2. anti-Yo - yumurtalık kanseri veya meme kanseri ile ilişkili Purkinje hücrelerine (PCA-1) karşı antikorlar, PCD gelişimine yol açar.

3. anti-Ri - nöroblastom (çocuklar) ve fallop tüpü veya meme kanseri (yetişkinler) ile ilişkili tip II nöron çekirdeğine (ANNA-2) yönelik antikorlar, POMA gelişimine yol açar.

Bu tür antikorların varlığı, paraneoplastik sendromun klinik tanısını doğrular ve altta yatan tümörün hedefli bir şekilde aranmasına yol açar.

Bu belirteçler, gerçek paraneoplastik sendrom ile paraneoplastik sendroma benzer sinir sisteminin diğer enflamatuar hastalıklarını ayırt etmeye yardımcı olur.

Western blotlama, çekirdeklerde veya hücrelerin sitoplazmasında bulunan çeşitli nöronal antijenlere karşı otoantikorları saptamak için eşzamanlı tarama ve doğrulama testine izin veren hassas bir yöntemdir. Anti-Hu ve anti-Ri reaksiyonları sırasıyla 35-40 kDa ve 55 kDa bölgelerinde kolaylıkla gözlemlenebilir.

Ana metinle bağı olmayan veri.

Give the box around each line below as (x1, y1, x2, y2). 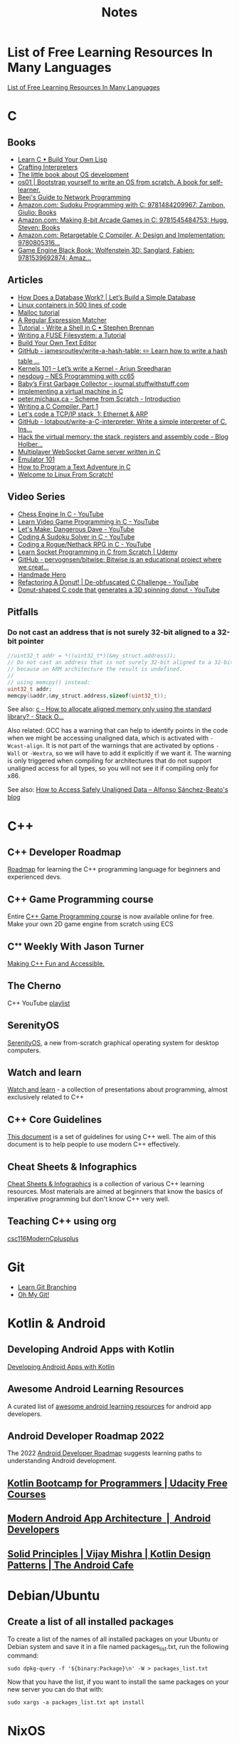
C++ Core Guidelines (7, 1114, 102, 1126)
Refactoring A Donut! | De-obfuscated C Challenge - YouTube (17, 577, 199, 586)
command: (7, 1651, 39, 1660)
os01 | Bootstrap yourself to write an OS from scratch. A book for (17, 177, 208, 186)
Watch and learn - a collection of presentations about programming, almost (7, 1085, 228, 1094)
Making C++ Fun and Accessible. (7, 959, 105, 968)
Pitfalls (7, 606, 39, 618)
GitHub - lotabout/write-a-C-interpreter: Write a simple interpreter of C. (17, 417, 228, 426)

Ribozomal P proteinlerine ve RNA'ya karşı antikorlar

Sistemik lupus eritematozus (SLE), dolaşımdaki çeşitli otoantikorların varlığı ile karakterize otoimmün bir hastalıktır. SLE'den muzdarip hastalar sıklıkla zihinsel bozukluklar yaşarlar, bunların aralığı çok geniştir. CNS ile ilişkili hastalık belirtileri çok sayıda SLE hastasında ortaya çıkar ve şizofreniyi andıran davranış değişikliklerine neden olur. Psikiyatrik SLE hastalarının yaklaşık %90'ında dolaşan ribozomal P proteinlerine karşı otoantikorlar vardır.Bu, ribozomal fosfoproteinler P0 (38 kDa), P1 (19 kDa) ve P2'ye (17 kDa) yönelik bir otoantikor grubudur. Ribozomal P proteinlerine karşı otoantikorlarda bir artış, psikotik bir epizodun başlangıcından önce gelebilir. Ayrıca bu tür hastalarda %17 ila 80 sıklıkta (çeşitli literatür verilerine göre) 28S rRNA'ya yönelik RNA'ya yönelik otoantikorlar da saptanır. Anti-ribozomal P otoantikorları genellikle anti-RNA otoantikorları ile birlikte bulunur. Anti-RNA antikorları ile hastalık aktivitesi arasında bir korelasyon gösterilmiştir. Bu nedenle, hem anti-ribozomal P hem de anti-RNA otoantikorları, SLE'deki CNS bozukluklarının patogenezine katkıda bulunur. 1

Kan serumundaki miyelin bazik protein (MBP) ve nörona özgü enolaz (NSE) konsantrasyonu, kronik hepatitli (CH) 84 hastada incelenmiştir (viral etiyoloji HBV, HCV - 38; alkolik etiyoloji - 17; otoimmün hepatit - 11; karışık etiyoloji hepatiti - 18 ) ve 77 karaciğer sirozu (LC) (viral etiyoloji HBV, HCV, HBV + HCV - 27; primer biliyer siroz - 10, alkolik etiyoloji - 18; karışık etiyoloji - 22). Kontrol grubu - 30 pratik olarak sağlıklı kişi (bağışçılar). Serum MBP ve NSE konsantrasyonları, 449-5830 DSL MBP ve 420-10 Fujirebio NSE ticari test kitleri kullanılarak enzime bağlı immünosorbent tahlili ile belirlendi. Çalışmanın sonuçlarına göre, hem kronik hepatit hem de oluşan siroz aşamasında alkolik karaciğer lezyonlarında, viral lezyonlara kıyasla kan MBP konsantrasyonunda önemli bir artış gözlendi. CG'nin aksine, incelenen etiyolojik grupların sirozu olan hastalarda NSE konsantrasyonu önemli ölçüde farklılık göstermedi.

miyelin bazik proteini

nörona özgü enolaz

kronik hepatit

karaciğer sirozu

hepatik ensefalopati.

1. Zhukova I.A. Nörodejeneratif sürecin spesifik olmayan bir belirteci olarak nörona özgü enolaz / I.A. Zhukov, V.M. Alifirova, N.G. Zhukov // Sibirya Tıbbı Bülteni. - 2011. - T. 10. - No. 2. - S. 15-21.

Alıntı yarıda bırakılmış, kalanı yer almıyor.